Here, the ATF, the DNR, and the Warren County Sheriff all submitted affidavits, documentary evidence, or both that conclusively establishes each is no longer in possession of Defendant's property. Accordingly, the Court concludes it is unnecessary to hold a hearing on this matter. The Court further concludes that the law enforcement agencies are not obligated to return any property to Defendant.

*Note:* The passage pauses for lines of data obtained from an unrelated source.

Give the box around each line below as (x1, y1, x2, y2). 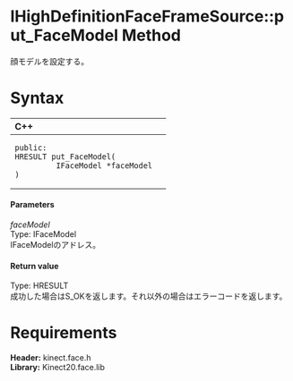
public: (14, 142, 47, 153)
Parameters (10, 199, 55, 210)
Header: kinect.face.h (10, 352, 91, 363)
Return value (10, 260, 59, 271)
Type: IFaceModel (10, 229, 77, 240)
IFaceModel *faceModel (56, 160, 153, 171)
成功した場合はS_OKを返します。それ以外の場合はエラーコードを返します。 (10, 291, 288, 301)
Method (121, 25, 182, 46)
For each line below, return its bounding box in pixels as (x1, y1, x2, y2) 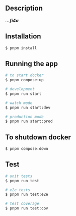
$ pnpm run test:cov (5, 206, 49, 211)
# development (5, 87, 35, 92)
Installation (5, 32, 41, 41)
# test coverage (5, 201, 39, 206)
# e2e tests (5, 187, 30, 192)
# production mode (5, 114, 44, 119)
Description (5, 4, 43, 13)
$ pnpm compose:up (5, 78, 44, 83)
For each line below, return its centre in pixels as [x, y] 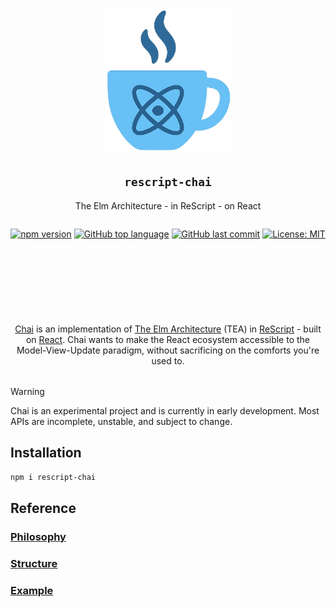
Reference [43, 508]
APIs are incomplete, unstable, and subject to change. [121, 421]
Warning [27, 391]
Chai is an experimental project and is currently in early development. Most [165, 410]
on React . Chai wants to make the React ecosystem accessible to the [168, 339]
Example [32, 590]
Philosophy [38, 536]
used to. [168, 360]
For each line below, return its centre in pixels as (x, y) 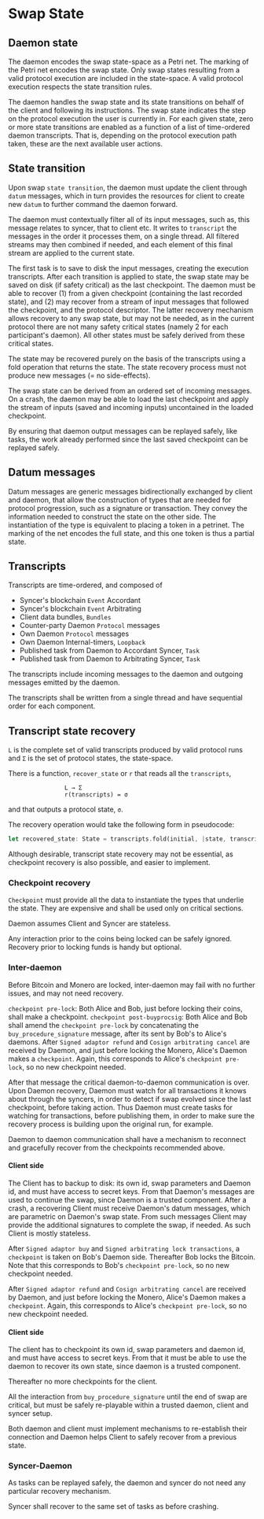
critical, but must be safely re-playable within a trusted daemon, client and (128, 1405)
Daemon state (43, 43)
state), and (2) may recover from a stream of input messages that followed (128, 301)
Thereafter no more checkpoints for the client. (83, 1381)
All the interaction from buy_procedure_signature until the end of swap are (128, 1397)
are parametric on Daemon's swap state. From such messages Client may (128, 1216)
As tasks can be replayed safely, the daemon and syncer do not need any (127, 1483)
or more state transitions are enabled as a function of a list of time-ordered (129, 127)
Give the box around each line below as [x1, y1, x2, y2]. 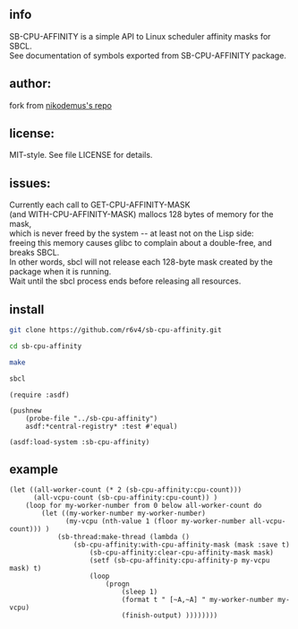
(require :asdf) [9, 390, 70, 399]
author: [9, 76, 52, 92]
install [9, 301, 45, 317]
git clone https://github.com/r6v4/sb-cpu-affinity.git [9, 326, 222, 335]
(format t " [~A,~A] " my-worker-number [121, 596, 275, 605]
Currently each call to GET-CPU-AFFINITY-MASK [9, 199, 191, 210]
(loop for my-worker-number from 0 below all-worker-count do [25, 502, 262, 511]
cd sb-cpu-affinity [9, 341, 82, 351]
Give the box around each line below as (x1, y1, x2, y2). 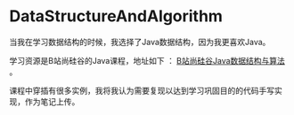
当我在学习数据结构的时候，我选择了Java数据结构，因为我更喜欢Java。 (9, 36, 271, 47)
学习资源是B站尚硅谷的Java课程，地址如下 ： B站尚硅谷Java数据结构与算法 (9, 55, 285, 65)
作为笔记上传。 (24, 96, 80, 107)
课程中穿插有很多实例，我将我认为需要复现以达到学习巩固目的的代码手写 (9, 85, 274, 96)
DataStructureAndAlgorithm (9, 6, 223, 27)
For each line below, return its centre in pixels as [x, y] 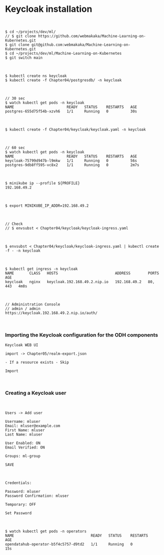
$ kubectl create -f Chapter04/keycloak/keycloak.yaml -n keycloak [76, 129]
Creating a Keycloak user [36, 393]
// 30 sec [15, 98]
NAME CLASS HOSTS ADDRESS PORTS [82, 273]
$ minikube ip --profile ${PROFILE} [42, 183]
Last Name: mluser [24, 434]
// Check [14, 224]
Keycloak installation [49, 9]
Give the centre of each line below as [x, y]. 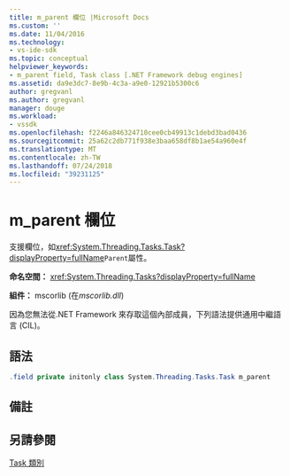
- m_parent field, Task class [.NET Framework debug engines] [126, 75]
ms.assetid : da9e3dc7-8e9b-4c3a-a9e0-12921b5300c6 [104, 83]
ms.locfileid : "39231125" [57, 174]
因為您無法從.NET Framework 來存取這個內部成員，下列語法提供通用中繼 [141, 315]
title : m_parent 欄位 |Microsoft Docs [79, 17]
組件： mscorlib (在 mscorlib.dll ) [67, 296]
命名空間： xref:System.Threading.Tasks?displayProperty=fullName [133, 277]
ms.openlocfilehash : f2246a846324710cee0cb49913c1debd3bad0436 [128, 133]
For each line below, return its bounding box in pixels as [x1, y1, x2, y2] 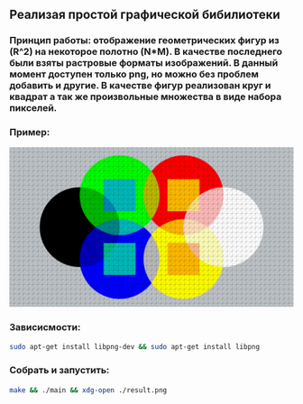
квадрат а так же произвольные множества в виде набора [9, 90, 282, 103]
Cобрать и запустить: [9, 364, 110, 377]
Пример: [9, 126, 50, 139]
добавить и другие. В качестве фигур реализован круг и [9, 79, 271, 92]
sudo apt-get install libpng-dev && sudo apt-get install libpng [9, 343, 260, 352]
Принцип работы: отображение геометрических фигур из [9, 34, 280, 47]
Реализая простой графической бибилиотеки [9, 7, 281, 23]
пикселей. [9, 102, 58, 115]
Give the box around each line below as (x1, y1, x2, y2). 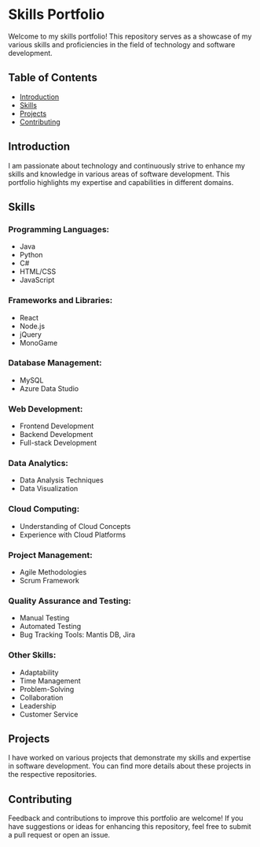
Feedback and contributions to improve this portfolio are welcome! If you (8, 813, 244, 823)
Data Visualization (19, 484, 79, 494)
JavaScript (19, 276, 55, 285)
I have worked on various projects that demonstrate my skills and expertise (8, 753, 251, 763)
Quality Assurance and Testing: (8, 595, 132, 606)
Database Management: (8, 357, 102, 368)
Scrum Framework (19, 576, 80, 586)
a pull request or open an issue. (8, 830, 111, 840)
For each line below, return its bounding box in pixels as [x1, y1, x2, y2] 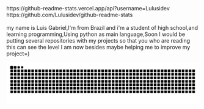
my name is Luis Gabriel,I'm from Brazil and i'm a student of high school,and [6, 24, 199, 32]
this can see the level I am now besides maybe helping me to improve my [6, 44, 191, 51]
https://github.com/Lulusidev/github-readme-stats [6, 11, 133, 19]
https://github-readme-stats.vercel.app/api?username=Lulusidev [6, 5, 170, 12]
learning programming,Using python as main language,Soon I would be [6, 30, 185, 38]
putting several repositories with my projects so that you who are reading [6, 37, 191, 44]
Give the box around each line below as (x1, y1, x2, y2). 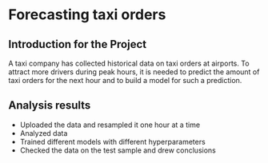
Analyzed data (19, 128, 68, 137)
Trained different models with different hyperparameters (19, 137, 206, 146)
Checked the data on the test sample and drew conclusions (19, 145, 216, 155)
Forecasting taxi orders (8, 6, 166, 24)
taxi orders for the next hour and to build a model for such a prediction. (8, 76, 242, 85)
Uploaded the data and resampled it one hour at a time (19, 120, 201, 129)
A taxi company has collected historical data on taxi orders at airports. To (8, 58, 250, 68)
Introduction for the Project (8, 38, 146, 51)
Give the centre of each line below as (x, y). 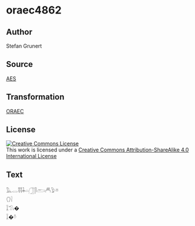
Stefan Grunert (24, 46)
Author (19, 32)
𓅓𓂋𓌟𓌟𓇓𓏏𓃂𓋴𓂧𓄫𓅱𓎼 (32, 191)
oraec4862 (34, 10)
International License (31, 156)
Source (20, 64)
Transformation (35, 97)
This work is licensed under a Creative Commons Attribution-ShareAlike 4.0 (97, 150)
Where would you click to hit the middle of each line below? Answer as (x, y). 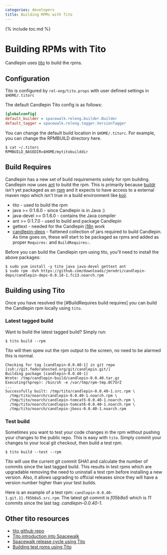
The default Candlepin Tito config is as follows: (54, 105)
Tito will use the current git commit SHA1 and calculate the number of (77, 461)
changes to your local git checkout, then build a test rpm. (64, 443)
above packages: (23, 257)
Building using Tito (35, 291)
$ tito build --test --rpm (33, 452)
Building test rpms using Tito (42, 546)
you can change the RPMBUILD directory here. (53, 138)
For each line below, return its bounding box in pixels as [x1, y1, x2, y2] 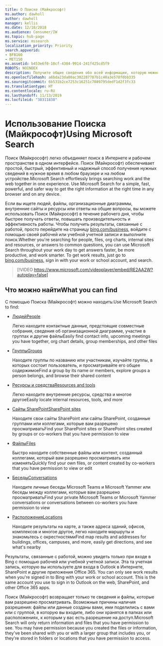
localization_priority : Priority [5, 43, 73, 48]
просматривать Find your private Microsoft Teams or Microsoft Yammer [12, 494, 156, 500]
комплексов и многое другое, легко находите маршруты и [12, 528, 134, 534]
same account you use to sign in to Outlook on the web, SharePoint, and [5, 579, 149, 585]
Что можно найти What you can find [5, 286, 118, 294]
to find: [5, 304, 19, 310]
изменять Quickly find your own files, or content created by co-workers [12, 460, 155, 466]
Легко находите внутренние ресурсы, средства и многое [12, 391, 132, 397]
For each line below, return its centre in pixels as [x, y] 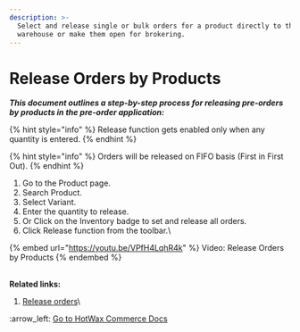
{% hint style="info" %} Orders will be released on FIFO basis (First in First [146, 156]
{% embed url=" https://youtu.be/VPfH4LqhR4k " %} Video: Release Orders [146, 248]
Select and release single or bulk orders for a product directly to [149, 26]
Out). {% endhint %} [47, 166]
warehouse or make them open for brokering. [101, 34]
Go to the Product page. [67, 183]
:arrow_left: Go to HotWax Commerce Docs [88, 319]
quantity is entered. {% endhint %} [73, 139]
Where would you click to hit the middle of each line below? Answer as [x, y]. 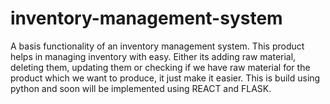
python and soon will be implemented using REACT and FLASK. [141, 88]
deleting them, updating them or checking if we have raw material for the [160, 67]
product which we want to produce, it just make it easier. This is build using [165, 78]
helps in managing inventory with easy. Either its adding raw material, [153, 56]
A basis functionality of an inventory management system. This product [157, 46]
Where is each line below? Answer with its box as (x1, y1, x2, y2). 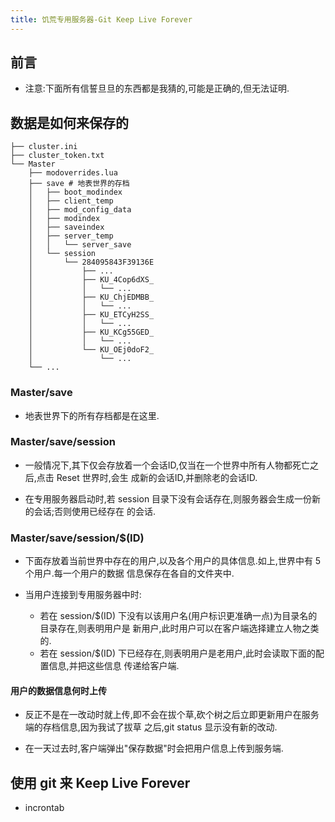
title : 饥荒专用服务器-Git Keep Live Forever (10, 14, 193, 25)
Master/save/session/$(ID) (10, 531, 145, 545)
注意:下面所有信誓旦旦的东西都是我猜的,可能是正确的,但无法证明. (24, 82, 290, 95)
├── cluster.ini (10, 142, 78, 152)
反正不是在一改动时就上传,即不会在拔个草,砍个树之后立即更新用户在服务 (24, 709, 320, 721)
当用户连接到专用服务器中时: (24, 589, 142, 601)
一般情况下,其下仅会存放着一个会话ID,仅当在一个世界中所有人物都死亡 (24, 459, 311, 471)
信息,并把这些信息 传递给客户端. (48, 660, 180, 672)
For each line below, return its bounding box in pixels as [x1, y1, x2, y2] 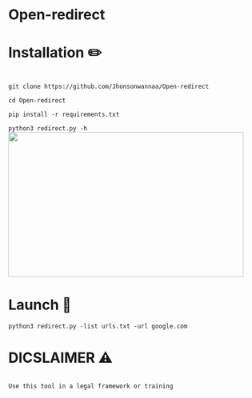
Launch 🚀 [8, 296, 72, 314]
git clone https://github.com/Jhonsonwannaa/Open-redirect [8, 82, 210, 91]
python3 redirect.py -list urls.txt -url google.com [8, 322, 188, 331]
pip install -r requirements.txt [8, 110, 120, 119]
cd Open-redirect [8, 97, 66, 105]
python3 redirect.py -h [8, 125, 88, 133]
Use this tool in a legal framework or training [8, 382, 174, 390]
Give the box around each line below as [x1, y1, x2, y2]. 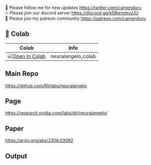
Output [5, 152, 27, 160]
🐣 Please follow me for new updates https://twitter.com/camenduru [5, 5, 142, 10]
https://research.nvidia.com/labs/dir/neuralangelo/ [5, 110, 108, 116]
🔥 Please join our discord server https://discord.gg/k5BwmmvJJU [5, 10, 139, 16]
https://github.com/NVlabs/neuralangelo [5, 82, 87, 88]
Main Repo [5, 70, 38, 78]
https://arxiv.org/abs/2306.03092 [5, 137, 74, 143]
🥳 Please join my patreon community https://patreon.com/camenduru [5, 15, 147, 21]
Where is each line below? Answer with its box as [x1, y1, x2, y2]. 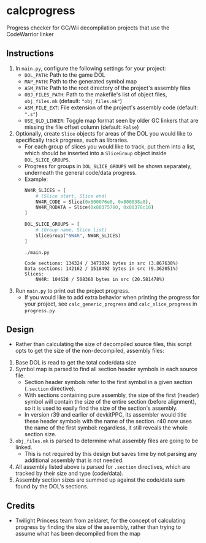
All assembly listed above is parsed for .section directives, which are [15, 463, 191, 471]
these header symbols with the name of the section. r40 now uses [24, 418, 192, 425]
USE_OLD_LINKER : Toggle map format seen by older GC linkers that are [24, 117, 199, 124]
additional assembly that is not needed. [24, 456, 124, 464]
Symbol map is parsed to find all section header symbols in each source [15, 366, 198, 373]
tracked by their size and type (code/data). [15, 470, 124, 477]
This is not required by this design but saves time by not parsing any [24, 450, 197, 458]
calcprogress [6, 4, 75, 18]
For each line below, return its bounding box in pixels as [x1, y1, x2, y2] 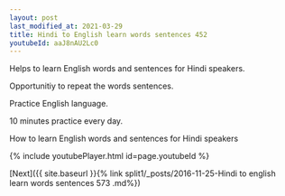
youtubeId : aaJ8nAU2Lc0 [9, 38, 99, 48]
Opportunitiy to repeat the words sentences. [9, 80, 174, 91]
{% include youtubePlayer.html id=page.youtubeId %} [9, 151, 210, 162]
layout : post [9, 13, 59, 23]
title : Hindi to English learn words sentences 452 [9, 30, 207, 39]
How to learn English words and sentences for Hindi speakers [9, 133, 239, 145]
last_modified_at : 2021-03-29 [9, 22, 124, 31]
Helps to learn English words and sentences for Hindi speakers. [9, 63, 245, 74]
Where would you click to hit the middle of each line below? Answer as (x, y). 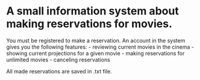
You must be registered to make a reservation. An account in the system (96, 40)
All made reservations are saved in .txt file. (59, 71)
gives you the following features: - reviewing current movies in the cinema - (100, 47)
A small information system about (92, 11)
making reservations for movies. (89, 24)
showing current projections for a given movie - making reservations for (95, 53)
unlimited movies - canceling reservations (58, 60)
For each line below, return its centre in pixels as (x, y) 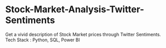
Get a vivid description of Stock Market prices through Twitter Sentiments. (83, 34)
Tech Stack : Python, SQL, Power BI (43, 40)
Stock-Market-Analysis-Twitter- (75, 9)
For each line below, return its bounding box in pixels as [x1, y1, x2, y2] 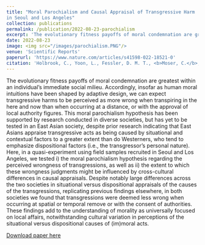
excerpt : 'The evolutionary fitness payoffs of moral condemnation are [6, 32, 192, 38]
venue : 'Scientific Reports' [6, 49, 81, 55]
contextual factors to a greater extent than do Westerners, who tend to [6, 135, 184, 142]
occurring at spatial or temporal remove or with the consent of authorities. [6, 200, 192, 208]
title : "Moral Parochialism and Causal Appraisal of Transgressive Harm [6, 9, 195, 15]
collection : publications [6, 20, 72, 26]
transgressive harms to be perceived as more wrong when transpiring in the [6, 96, 197, 104]
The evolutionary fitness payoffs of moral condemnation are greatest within [6, 77, 196, 84]
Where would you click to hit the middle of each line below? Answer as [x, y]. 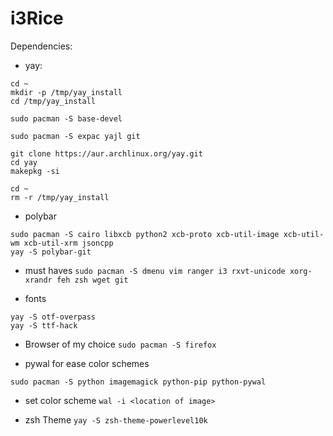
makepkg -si [35, 171]
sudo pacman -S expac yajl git [75, 136]
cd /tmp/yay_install [53, 101]
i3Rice [37, 18]
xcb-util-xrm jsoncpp [68, 243]
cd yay [24, 162]
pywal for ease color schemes [87, 363]
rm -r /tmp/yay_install [60, 197]
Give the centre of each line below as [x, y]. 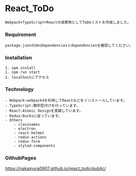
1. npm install [20, 68]
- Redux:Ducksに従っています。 [34, 116]
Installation [19, 58]
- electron [25, 129]
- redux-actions [30, 137]
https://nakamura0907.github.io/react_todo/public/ [55, 169]
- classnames [27, 124]
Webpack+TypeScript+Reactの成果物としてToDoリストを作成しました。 [68, 22]
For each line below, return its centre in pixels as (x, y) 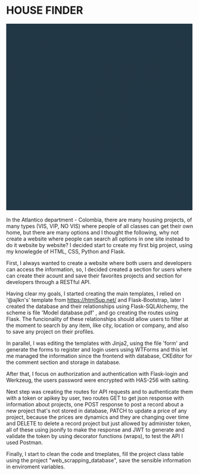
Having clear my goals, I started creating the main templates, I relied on (94, 294)
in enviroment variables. (36, 467)
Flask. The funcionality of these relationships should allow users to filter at (97, 319)
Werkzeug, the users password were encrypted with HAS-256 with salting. (98, 380)
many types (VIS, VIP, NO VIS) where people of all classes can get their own (100, 226)
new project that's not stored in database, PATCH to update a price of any (97, 411)
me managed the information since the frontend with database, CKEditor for (99, 356)
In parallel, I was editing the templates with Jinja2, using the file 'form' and (97, 343)
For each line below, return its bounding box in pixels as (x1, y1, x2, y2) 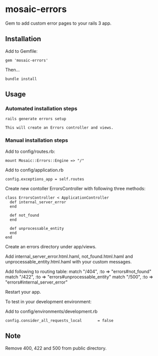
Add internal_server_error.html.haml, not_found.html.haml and (5, 253, 133, 259)
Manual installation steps (5, 137, 68, 144)
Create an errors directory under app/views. (5, 243, 97, 249)
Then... (5, 66, 20, 72)
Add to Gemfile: (5, 48, 38, 54)
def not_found (10, 213, 39, 218)
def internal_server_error (10, 200, 66, 205)
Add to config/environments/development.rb (5, 308, 98, 314)
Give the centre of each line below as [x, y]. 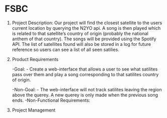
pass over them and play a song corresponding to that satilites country [85, 74]
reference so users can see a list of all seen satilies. [65, 49]
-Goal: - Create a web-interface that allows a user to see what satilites [85, 69]
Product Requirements [35, 59]
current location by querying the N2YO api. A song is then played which [86, 28]
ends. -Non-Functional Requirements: [51, 100]
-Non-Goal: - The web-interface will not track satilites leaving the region [87, 89]
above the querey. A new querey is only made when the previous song [85, 95]
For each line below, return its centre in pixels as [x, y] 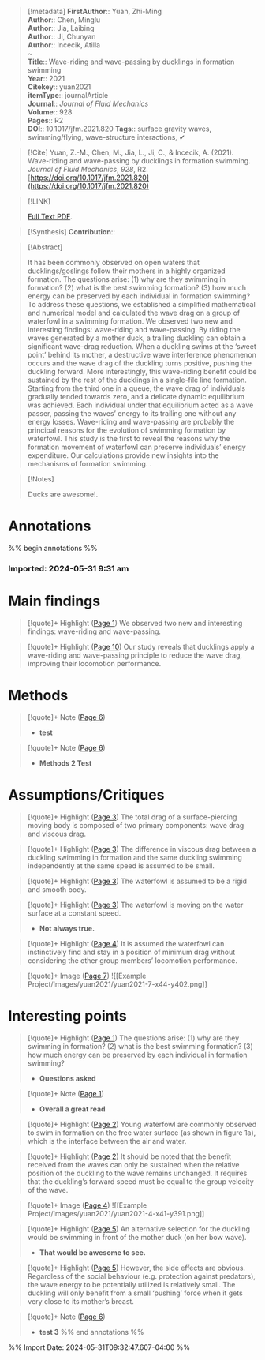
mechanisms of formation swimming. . [90, 464]
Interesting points [68, 1015]
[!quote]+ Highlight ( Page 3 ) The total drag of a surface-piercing [132, 817]
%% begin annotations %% [53, 548]
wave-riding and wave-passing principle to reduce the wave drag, [135, 655]
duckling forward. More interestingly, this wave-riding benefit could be [142, 371]
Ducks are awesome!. [63, 494]
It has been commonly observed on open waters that [113, 262]
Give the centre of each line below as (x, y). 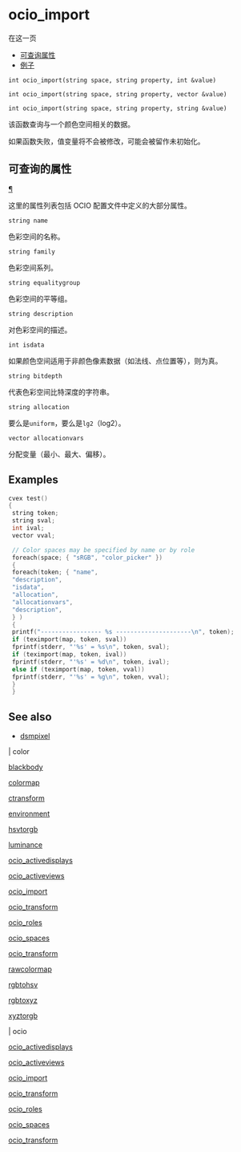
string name (28, 221)
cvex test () (28, 498)
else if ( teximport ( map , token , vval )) (78, 669)
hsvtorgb (23, 830)
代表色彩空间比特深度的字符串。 (61, 391)
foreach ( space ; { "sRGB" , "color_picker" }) (87, 558)
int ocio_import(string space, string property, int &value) (112, 80)
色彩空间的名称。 (36, 236)
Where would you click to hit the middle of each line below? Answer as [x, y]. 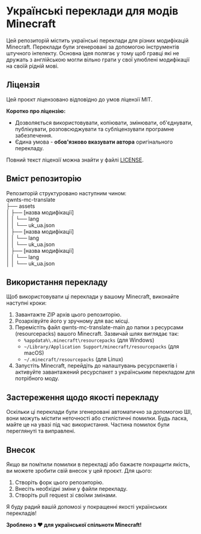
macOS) [34, 353]
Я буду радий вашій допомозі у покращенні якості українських [87, 507]
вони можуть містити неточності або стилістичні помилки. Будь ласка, [97, 418]
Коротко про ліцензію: [36, 111]
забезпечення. [34, 135]
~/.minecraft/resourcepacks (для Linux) [73, 359]
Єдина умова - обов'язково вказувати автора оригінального [94, 142]
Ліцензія [23, 85]

Finally, the Court will not exercise its discretion to invoke equitable jurisdiction and fashion an equitable remedy for Defendant. Although courts may order equitable relief where the property at issue has been lost or destroyed, the Eleventh Circuit has squarely foreclosed a defendant's ability to be awarded money damages in such situations. See United States v. Potes Ramirez, 260 F.3d 1310, 1314-16 (11th Cir. 2001) (holding sovereign immunity protects the government from money damages arising out of the detention of property by any law enforcement officer). Further, it is unclear what other equitable remedy could afford relief to Defendant in this case. See United States v. Foster, 2015 WL 1279228, at *5 (N.D. Ga. Mar. 20, 2015) ("Neither an injunction or specific performance — traditional equitable remedies — would be effective to afford [the defendant] any relief from his loss of the personal items that were destroyed."), aff'd, 635 F. App'x 818 (11th Cir. 2015). Consequently, Defendant's motions for return of property are denied.
III. CONCLUSION
As stated above, Defendant is not entitled to any relief and the Court declines to exercise equitable jurisdiction because the ATF, the DNR, and the Warren County Sheriff's Office are not in possession of his property and the $22,419.00 in cash was administratively forfeited. Accordingly, Defendant's motions for return of property (doc. nos. 60, 62) are DENIED. Finally, the Court finds it unnecessary to hold a hearing on this matter. Therefore, the hearing to be held March 21, 2019, as stated in the Court's Order of March 6, 2019, (doc. no. 68), is hereby canceled.
ORDER ENTERED at Augusta, Georgia, this 19th day of March, 2019.